Non-Minimal Inflation with a scalar-curvature mixing term $\frac{1}{2} \xi R \phi^2$

TL;DR

This paper investigates inflation models with a scalar field non-minimally coupled to curvature, analyzing various potentials and comparing predictions with PLANCK 2018 data to assess their viability.

Contribution

It introduces a comprehensive analysis of non-minimal inflation with multiple potentials constrained by recent observational data.

Findings

Constraints on inflation parameters from PLANCK 2018 data.

Predictions for scalar spectral index and tensor-to-scalar ratio.

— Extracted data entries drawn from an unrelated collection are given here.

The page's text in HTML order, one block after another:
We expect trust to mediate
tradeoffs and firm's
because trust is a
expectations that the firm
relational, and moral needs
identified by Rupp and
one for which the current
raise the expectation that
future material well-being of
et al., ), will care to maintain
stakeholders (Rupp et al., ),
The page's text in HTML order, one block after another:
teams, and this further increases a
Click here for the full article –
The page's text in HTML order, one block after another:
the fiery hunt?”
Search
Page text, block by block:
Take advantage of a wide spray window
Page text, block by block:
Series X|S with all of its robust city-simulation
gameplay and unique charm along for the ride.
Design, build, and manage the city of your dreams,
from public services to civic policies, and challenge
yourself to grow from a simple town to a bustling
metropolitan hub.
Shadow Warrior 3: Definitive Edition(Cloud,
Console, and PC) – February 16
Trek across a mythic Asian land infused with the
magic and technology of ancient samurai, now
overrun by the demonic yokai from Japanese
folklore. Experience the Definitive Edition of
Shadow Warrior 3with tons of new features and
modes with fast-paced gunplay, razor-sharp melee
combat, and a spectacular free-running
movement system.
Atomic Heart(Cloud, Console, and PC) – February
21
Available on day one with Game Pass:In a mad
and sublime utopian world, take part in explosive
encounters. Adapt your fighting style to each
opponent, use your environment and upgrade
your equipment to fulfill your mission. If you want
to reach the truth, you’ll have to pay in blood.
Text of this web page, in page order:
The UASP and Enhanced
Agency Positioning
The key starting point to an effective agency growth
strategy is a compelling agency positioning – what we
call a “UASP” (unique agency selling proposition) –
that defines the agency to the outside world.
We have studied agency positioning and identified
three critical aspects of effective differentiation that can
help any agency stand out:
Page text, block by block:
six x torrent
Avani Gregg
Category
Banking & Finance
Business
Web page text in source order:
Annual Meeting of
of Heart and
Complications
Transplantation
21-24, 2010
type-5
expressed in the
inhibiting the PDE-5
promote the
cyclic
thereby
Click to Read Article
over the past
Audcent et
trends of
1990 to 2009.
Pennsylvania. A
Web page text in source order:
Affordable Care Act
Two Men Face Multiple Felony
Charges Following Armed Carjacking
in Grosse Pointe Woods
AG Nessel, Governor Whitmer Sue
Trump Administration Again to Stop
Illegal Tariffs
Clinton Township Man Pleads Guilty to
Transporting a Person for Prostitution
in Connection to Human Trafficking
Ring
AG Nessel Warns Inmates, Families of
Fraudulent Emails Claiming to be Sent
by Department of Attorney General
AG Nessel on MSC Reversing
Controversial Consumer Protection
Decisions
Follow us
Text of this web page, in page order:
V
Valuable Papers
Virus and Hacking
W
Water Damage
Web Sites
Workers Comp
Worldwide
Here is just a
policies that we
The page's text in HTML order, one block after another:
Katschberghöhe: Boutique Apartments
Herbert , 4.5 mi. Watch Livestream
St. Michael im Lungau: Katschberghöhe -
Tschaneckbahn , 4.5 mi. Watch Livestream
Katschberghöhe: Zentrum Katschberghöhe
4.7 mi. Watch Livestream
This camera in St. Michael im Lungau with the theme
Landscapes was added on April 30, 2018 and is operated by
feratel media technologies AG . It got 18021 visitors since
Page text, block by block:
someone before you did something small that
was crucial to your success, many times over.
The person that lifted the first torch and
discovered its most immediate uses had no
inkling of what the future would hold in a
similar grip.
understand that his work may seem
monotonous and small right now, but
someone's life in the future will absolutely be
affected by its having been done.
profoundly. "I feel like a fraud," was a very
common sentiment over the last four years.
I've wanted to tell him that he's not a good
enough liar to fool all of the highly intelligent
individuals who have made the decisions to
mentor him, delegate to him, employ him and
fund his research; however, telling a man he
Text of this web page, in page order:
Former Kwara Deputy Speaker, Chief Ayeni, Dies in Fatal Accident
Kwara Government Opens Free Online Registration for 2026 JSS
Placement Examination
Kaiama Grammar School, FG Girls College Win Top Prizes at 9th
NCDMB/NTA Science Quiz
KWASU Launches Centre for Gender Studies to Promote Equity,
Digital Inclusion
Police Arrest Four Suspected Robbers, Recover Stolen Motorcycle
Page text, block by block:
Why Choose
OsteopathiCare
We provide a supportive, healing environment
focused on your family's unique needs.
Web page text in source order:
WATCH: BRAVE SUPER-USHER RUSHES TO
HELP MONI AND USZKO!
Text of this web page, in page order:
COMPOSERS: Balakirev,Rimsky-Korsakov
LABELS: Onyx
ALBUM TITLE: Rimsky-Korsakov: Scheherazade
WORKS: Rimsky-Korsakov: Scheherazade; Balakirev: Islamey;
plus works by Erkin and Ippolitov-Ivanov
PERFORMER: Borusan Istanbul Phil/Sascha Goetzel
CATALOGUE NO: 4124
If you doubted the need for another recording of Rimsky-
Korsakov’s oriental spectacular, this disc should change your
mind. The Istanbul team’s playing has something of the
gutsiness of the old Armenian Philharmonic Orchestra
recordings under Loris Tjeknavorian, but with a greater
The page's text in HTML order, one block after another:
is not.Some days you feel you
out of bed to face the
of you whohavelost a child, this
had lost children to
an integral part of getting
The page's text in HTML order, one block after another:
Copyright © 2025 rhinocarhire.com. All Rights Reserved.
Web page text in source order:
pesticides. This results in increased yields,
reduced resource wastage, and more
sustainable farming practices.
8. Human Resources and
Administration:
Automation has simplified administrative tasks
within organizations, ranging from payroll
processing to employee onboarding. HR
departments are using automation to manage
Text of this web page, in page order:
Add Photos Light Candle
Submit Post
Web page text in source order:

Comparison showing the viability of different potentials.

Abstract

We use the PLANCK 2018 and the WMAP data to constraint inflation models driven by a scalar field $\phi$ in the presence of the non-minimal scalar-curvature mixing term $\frac{1}{2}\xi R \phi^2$. We consider four distinct scalar field potentials $\phi^p e^{-\lambda\phi},~(1 - \phi^{p})e^{-\lambda\phi},~(1-\lambda\phi)^p$ and $\frac{\alpha\phi^2}{1+\alpha\phi^2}$ to study inflation in the non-minimal gravity theory. We calculate the potential slow-roll parameters and predict the scalar spectral index $n_s$ and the tensor-to-scalar ratio $r$, in the parameters ($\lambda, p, \alpha$) space of the potentials. We have compared our results with the ones existing in the literature, and this indicates the present status of non-minimal inflation after the release of the PLANCK 2018 data.